Centrale Raad van Beroep, 18-06-2024, ECLI:NL:CRVB:2024:1255, 22/2169 PW
Centrale Raad van Beroep, 18-06-2024, ECLI:NL:CRVB:2024:1255, 22/2169 PW
Gegevens
- Instantie
- Centrale Raad van Beroep
- Datum uitspraak
- 18 juni 2024
- Datum publicatie
- 2 juli 2024
- Annotator
- ECLI
- ECLI:NL:CRVB:2024:1255
- Formele relaties
- Eerste aanleg: ECLI:NL:RBROT:2023:12991
- Zaaknummer
- 22/2169 PW
Inhoudsindicatie
Afwijzing aanvraag bijstand. Schending medewerkingsverplichting. Weigering huisbezoek. Appellant heeft geweigerd medewerking te verlenen aan een huisbezoek. Aan het vereiste van ‘informed consent’ hoefde niet te worden voldaan, omdat dit alleen geldt als daadwerkelijk een woning is binnengetreden. Wel brengt het zorgvuldigheidsbeginsel met zich dat een belanghebbende zoveel als mogelijk en nodig moet worden gewezen op de mogelijke negatieve gevolgen van het niet meewerken. Appellant moest uit het verloop van het gesprek redelijkerwijs duidelijk zijn dat de weigering van een huisbezoek afwijzing van zijn aanvraag tot gevolg zou kunnen hebben, te meer nu het college een eerdere aanvraag om bijstand van appellant ook had afgewezen om deze reden.
Uitspraak
22/2169 PW
Centrale Raad van Beroep
Meervoudige kamer
Uitspraak op het hoger beroep tegen de uitspraak van de rechtbank Oost-Brabant van 9 juni 2022, 22/97 (aangevallen uitspraak)
Partijen:
[Appellant] te [woonplaats] (appellant)
het college van burgemeester en wethouders van Helmond (college)

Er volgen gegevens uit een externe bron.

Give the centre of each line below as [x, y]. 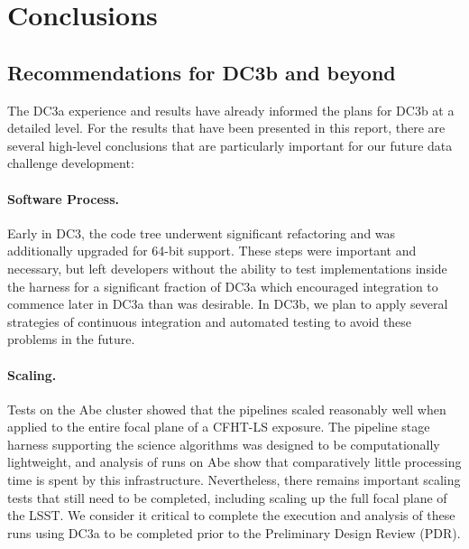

Datum uitspraak: 18 juni 2024
Het gaat in deze zaak om de afwijzing van een aanvraag om bijstand, omdat appellant de medewerkingsverplichting heeft geschonden door een huisbezoek te weigeren. Het vereiste van ‘informed consent’ speelt in deze zaak geen rol omdat de waarborgen van dit leerstuk, dat het huisrecht beschermt, alleen gelden als daadwerkelijk een woning is binnengetreden. Nu appellant in het gesprek met de sociaal rechercheurs gemotiveerd heeft aangegeven dat hij niet wilde meewerken aan een huisbezoek, is niet binnengetreden in de woning. Dit laat onverlet dat het zorgvuldigheidsbeginsel met zich brengt dat een belanghebbende zoveel als mogelijk moet worden gewezen op de mogelijke negatieve gevolgen van het weigeren van een huisbezoek. In dit geval moest appellant uit het verloop van het gesprek redelijkerwijs duidelijk zijn dat de weigering van een huisbezoek afwijzing van zijn aanvraag tot gevolg zou kunnen hebben. Dat geldt des te meer nu het college een eerdere aanvraag om bijstand van appellant een paar maanden daarvoor ook had afgewezen, omdat appellant niet wilde meewerken aan een huisbezoek. Er was tot slot geen zwaarwegend belang dat de weigering van het huisbezoek rechtvaardigde. Het hoger beroep slaagt niet.
PROCESVERLOOP
Namens appellant heeft mr. B.J.P. Toonen, advocaat, hoger beroep ingesteld. Het college heeft een verweerschrift ingediend.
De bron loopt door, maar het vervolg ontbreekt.